Tengo muy buena salida y suelo colocarme primero. Y sobre todo destaco en los saltos. El aire es mi medio porque vengo del freestyle. Soy un tipo bastante inteligente. Me llaman el Gato porque siempre cae de pie y hoy he podido demostrarlo en un par de ocasiones que casi me reviento. 

Dicen que tiene talento natural pero que le cuesta trabajar. ¿Es su forma de ser?

Desde hace un par de años me cambió el chip. Pensé que  había llegado el momento de poner toda la carne en el asador y ver hasta donde era capaz de llegar. Estoy seguro que todavía no he llegado a mi 100 por cien. Puedo seguir mejorando. 

Tiene 26 años, ¿piensa en el oro en 2020? 

Nunca digas nunca.   

¿En qué ha pensado cuando ha cruzado la meta? 

En mi familia, mis padres, mi hermana -que acaba de ser madre y todavía no conozco a mi sobrina-, mi novia, mis amigos, Israel Planas (entrenador de snowboard fallecido), en amigos que ya no están. 

¿El VIII en su casco está dedicado a uno de ellos?

A Ángel, un amigo que conocía desde que teníamos cinco años, con el que jugaba al balonmano. Cuando falleció, con el permiso de su novia, todos los amigos nos hicimos en el mismo sitio donde él lo tenía ese tatuaje del VIII en números romanos.   

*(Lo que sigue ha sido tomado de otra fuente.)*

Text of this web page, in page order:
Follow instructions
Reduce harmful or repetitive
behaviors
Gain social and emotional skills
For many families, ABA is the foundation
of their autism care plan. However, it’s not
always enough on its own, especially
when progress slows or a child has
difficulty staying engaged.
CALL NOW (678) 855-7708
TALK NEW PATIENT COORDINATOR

¿Espera que esta medalla cambie su vida? 

Más que mi vida, espero que cambie algo en el deporte.  Espero que esto haga que los medios importantes dejen de lado el fútbol, que no es lo único que hay en España. Al fin y al cabo la mayoría de los futbolistas de los que tanto se habla son extranjeros. Espero que empiecen a hablar un poquito más de deportes minoritarios. Estamos tres entre los mejores viniendo de España, donde los medios no son los mismos que otros países. Si nos empujasen un poquito más  hasta donde podrían llegar los chavales que vienen detrás.